Ori Reuven puso los ojos a cuadros y negó con la cabeza. Dijkstra estuvo unos momentos en silencio.
– No las oyes -afirmó después de esa pausa-. Pues yo sí las oigo. Por todos los pasillos. Las ratas corren por la ciudad de Tretogor. Aquí las tenemos. Se aproximan sobre sus blandas patitas.
Surgieron de las sombras, de las tinieblas. Negros, enmascarados, veloces como ratas. Los guardias y los centinelas de las antecámaras sucumbieron sin un solo grito a sus fulgurantes ataques con estiletes de estrechos y angulosos filos.
La sangre corrió por los suelos del palacio de Tretogor, se extendió por los pavimentos, manchó el entarimado, caló las carísimas alfombras de Vengerberg.
Recorrieron todos los pasillos, dejando cadáveres a su paso.

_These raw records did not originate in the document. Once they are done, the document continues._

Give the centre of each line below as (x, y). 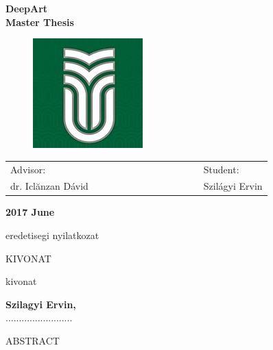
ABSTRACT (33, 341)
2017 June (30, 212)
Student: (221, 169)
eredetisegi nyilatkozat (52, 235)
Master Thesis (40, 22)
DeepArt (27, 8)
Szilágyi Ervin (233, 186)
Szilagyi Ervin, (41, 304)
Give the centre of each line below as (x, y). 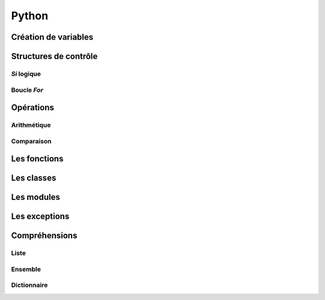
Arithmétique (31, 125)
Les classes (34, 178)
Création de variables (52, 37)
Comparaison (31, 141)
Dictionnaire (29, 285)
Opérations (32, 108)
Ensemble (26, 269)
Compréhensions (44, 236)
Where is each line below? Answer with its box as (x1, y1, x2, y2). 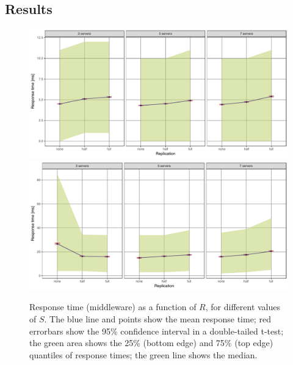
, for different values (205, 300, 281, 313)
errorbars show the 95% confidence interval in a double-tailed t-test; (29, 324, 284, 337)
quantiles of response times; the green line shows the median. (29, 348, 258, 361)
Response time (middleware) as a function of (29, 300, 197, 313)
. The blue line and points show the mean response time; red (44, 312, 271, 325)
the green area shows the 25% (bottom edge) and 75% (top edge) (29, 336, 273, 349)

– Ahí está -dijo uno de ellos, haciendo una señal. Una bufanda negra, que le envolvía la cara hasta los ojos, le sofocaba la voz-. Ha entrado ahí. Pasando por el despacho donde trabaja Reuven, ese viejo que siempre está tosiendo.
– De ahí no hay salida -dijo el que estaba al mando. Sus ojos brillaban a través de las aberturas de la máscara de terciopelo-. Detrás del despacho hay un cuarto ciego. Por no tener, no tiene ni ventanas.

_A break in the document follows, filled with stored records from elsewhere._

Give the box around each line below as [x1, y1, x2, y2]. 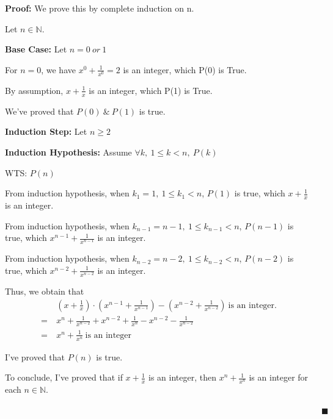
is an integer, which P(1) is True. [89, 84, 213, 96]
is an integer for [249, 371, 309, 384]
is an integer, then [148, 371, 216, 384]
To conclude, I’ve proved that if [5, 371, 123, 384]
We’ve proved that [5, 104, 74, 117]
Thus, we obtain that [5, 285, 84, 298]
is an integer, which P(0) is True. [123, 63, 247, 76]
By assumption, [5, 84, 64, 96]
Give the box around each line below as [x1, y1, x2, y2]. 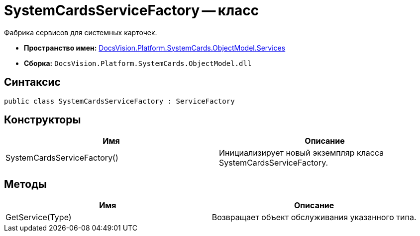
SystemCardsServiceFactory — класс [4, 2, 259, 19]
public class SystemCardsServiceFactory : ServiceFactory [4, 97, 235, 105]
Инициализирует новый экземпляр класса [219, 148, 384, 158]
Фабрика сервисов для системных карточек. [4, 28, 157, 37]
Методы [4, 177, 47, 190]
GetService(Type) [5, 212, 72, 223]
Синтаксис [4, 76, 61, 89]
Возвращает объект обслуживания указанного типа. [211, 212, 417, 223]
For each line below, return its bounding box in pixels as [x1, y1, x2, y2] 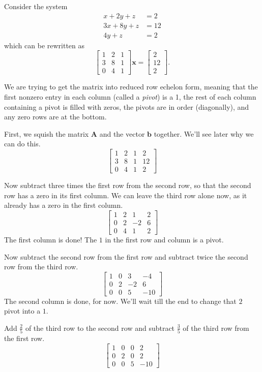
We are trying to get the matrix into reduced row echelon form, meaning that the [4, 81, 258, 92]
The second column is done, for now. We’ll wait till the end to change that [4, 295, 237, 306]
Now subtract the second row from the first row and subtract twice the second [4, 251, 248, 262]
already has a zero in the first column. [4, 200, 123, 210]
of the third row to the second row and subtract [25, 322, 175, 333]
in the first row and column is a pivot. [105, 234, 224, 244]
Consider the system [4, 1, 68, 11]
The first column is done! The [4, 234, 97, 244]
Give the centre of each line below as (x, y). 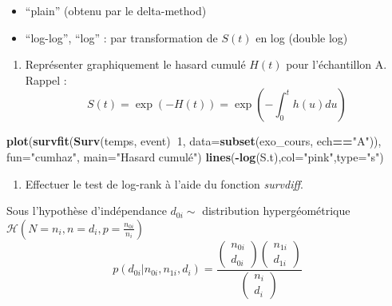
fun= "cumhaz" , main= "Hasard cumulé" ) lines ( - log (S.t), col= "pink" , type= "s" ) (195, 156)
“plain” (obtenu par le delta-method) (116, 10)
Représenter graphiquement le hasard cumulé (135, 64)
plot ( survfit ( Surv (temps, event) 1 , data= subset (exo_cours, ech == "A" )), (194, 141)
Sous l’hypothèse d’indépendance (87, 211)
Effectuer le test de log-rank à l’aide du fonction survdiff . (164, 183)
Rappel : (46, 79)
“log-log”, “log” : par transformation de (121, 37)

– Hay gente apostada en todos los pasillos. Junto a todas las puertas y ventanas. No tiene escapatoria. Está en un atolladero.
– ¡Adelante!
Echaron abajo la puerta a patadas. Centellearon los estiletes.

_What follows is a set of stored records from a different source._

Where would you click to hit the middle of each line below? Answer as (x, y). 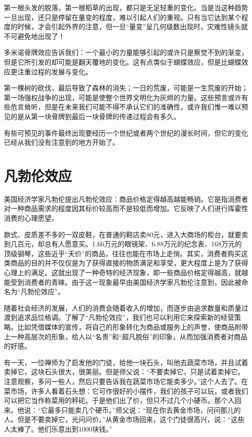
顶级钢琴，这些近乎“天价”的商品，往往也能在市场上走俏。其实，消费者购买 (123, 253)
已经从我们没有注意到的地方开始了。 (62, 142)
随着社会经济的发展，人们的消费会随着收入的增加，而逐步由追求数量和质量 (123, 307)
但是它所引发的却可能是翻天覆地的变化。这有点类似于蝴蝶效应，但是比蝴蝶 (123, 61)
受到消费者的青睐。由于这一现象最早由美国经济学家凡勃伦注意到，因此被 (126, 282)
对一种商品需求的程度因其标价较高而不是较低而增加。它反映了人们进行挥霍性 (126, 208)
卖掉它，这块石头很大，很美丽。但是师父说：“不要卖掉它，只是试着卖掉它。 (124, 372)
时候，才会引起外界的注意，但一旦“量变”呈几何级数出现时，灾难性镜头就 (133, 26)

– ¡Muerte! ¡Muerte al verdugo sanguinario!
– ¿Cof, cof? -Ori Reuven levantó de los papeles sus ojos miopes y lacrimosos-. ¿Qué deseáis? ¿En qué puedo, cof, cof, serviros?
Los asesinos, en su empuje, derribaron la puerta que daba a las habitaciones privadas de Dijkstra y las recorrieron como ratas, examinando hasta el último rincón. Arrojaron al suelo los gobelinos, cuadros y paneles destrozados. Con los estiletes desgarraron las cortinas y la tapicería.
– ¡No está! -gritó uno, entrando en el despacho-. ¡No está!
– ¿Dónde está? -dijo, soltando salivazos, el cabecilla, inclinándose sobre Ori. Le estaba taladrando con la mirada, por las aberturas de la máscara negra-. ¿Dónde está ese perro sanguinario?
– No está -respondió tranquilamente Ori Reuven-. Ya lo estáis viendo.